*RECORDS TO PROCESS:*

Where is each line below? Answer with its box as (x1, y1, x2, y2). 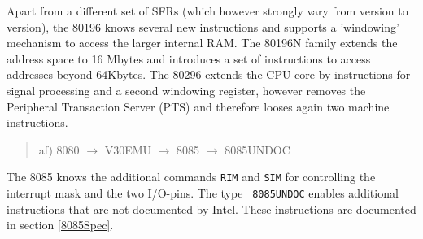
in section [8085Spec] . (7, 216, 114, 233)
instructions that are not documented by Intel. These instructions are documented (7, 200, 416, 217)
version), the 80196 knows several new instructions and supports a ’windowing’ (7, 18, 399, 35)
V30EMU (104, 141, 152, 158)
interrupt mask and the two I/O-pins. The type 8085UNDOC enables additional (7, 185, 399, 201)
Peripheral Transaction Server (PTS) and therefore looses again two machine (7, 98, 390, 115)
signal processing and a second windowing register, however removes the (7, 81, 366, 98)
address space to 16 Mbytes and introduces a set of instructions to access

*WORK ITEM:*
If a line in the records above includes the string "windowing", copy it.

*EXPECTED OUTPUT:*
version), the 80196 knows several new instructions and supports a ’windowing’ (7, 18, 399, 35)
signal processing and a second windowing register, however removes the (7, 81, 366, 98)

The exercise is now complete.